- [Your assignment]
Please copy every line of the records below that holds the word "damaged".

[Collected data]
------------------------------
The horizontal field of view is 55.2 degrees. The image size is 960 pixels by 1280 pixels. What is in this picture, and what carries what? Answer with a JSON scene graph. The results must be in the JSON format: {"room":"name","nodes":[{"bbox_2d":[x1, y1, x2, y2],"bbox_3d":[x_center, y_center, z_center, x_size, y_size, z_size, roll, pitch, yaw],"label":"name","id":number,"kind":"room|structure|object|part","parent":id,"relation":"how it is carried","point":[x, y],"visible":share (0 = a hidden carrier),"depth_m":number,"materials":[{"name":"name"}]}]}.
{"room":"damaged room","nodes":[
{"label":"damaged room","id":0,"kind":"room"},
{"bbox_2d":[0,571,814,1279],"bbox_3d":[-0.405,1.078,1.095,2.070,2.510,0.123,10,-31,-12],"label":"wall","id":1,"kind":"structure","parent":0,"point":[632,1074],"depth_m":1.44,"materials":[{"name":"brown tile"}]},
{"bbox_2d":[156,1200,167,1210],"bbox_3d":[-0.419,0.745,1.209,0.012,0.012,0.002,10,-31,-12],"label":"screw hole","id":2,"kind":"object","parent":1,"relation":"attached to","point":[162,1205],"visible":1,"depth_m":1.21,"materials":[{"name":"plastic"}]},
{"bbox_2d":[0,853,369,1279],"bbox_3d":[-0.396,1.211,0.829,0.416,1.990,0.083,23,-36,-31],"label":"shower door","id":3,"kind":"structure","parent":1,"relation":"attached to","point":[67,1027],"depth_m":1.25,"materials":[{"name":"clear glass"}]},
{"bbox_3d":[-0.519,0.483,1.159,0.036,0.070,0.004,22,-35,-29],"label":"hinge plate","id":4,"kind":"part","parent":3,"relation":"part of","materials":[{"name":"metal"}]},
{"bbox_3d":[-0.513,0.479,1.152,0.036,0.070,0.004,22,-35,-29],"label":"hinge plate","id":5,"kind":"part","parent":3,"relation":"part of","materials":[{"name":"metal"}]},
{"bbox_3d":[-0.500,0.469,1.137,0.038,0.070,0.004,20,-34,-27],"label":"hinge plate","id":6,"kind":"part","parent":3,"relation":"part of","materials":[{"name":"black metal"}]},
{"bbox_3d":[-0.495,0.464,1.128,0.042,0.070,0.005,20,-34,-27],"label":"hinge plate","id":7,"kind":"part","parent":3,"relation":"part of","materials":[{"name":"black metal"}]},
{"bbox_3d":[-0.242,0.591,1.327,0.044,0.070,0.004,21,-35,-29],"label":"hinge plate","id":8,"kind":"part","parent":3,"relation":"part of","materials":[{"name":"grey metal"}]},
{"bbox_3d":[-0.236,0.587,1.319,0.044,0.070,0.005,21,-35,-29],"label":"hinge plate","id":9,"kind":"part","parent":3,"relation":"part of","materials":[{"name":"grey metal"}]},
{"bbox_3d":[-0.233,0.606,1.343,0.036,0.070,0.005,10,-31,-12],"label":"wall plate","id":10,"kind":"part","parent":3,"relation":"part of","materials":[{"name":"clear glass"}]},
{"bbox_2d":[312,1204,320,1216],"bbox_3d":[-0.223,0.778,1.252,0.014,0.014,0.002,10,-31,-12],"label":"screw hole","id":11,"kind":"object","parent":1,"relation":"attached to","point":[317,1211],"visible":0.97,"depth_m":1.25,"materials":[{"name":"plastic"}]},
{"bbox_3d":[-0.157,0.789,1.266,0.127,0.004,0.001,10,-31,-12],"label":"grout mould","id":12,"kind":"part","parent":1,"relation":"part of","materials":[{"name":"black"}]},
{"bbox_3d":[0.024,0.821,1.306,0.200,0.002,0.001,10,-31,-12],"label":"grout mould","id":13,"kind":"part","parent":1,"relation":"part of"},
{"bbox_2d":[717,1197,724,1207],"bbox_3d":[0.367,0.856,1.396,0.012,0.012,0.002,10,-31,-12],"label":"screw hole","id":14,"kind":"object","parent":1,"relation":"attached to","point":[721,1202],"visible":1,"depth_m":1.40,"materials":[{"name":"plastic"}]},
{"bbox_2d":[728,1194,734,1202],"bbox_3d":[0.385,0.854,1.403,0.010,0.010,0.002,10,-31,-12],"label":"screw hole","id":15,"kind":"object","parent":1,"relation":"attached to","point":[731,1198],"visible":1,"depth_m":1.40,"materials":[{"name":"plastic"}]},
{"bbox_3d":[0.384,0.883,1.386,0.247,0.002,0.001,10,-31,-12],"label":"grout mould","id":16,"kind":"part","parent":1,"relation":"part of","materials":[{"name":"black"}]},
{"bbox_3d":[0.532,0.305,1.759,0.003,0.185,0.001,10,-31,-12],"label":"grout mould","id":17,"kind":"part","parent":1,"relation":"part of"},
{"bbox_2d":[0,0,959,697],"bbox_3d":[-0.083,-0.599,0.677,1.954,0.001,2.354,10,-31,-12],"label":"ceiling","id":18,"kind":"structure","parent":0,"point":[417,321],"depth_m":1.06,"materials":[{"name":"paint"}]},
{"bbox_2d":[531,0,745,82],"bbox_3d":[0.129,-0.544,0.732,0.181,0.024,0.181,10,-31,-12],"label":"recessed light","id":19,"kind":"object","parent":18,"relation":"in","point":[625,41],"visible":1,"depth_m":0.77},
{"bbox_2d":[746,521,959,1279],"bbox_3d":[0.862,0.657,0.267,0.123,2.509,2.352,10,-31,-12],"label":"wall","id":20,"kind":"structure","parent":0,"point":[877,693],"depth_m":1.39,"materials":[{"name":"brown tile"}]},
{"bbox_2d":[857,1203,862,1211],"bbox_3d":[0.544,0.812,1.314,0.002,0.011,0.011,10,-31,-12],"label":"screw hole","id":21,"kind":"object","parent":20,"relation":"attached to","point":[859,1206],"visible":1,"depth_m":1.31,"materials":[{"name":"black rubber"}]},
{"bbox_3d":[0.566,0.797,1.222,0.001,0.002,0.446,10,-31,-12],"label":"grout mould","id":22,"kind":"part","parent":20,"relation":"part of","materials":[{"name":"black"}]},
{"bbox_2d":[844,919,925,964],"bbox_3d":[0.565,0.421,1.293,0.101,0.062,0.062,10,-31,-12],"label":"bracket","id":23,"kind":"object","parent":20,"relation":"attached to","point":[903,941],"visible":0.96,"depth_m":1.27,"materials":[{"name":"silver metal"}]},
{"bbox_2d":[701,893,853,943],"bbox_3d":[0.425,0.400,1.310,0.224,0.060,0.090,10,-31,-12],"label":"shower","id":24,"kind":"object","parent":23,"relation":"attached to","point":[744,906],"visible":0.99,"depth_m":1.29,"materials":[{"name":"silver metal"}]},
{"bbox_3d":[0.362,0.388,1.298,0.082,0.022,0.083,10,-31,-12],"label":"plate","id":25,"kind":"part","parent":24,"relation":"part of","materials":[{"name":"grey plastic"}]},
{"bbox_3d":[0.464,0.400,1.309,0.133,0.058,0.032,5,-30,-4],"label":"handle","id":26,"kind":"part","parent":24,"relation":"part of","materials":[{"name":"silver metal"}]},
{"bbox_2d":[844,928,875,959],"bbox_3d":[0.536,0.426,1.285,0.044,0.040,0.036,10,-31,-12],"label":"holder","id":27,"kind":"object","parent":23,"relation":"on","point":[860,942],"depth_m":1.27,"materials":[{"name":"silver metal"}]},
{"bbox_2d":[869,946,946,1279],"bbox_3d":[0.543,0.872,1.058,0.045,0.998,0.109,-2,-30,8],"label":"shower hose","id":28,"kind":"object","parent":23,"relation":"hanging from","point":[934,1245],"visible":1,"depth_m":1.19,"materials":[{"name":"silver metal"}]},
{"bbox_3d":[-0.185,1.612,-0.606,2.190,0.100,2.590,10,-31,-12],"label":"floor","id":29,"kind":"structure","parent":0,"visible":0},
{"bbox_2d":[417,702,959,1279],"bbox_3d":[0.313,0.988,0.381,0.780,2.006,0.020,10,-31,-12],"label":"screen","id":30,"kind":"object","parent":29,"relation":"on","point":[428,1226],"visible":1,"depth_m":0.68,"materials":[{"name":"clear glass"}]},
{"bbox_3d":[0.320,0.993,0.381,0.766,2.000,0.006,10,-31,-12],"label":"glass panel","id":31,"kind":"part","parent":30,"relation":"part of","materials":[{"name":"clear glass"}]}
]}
------------------------------
- [Solution to the problem]
{"room":"damaged room","nodes":[
{"label":"damaged room","id":0,"kind":"room"},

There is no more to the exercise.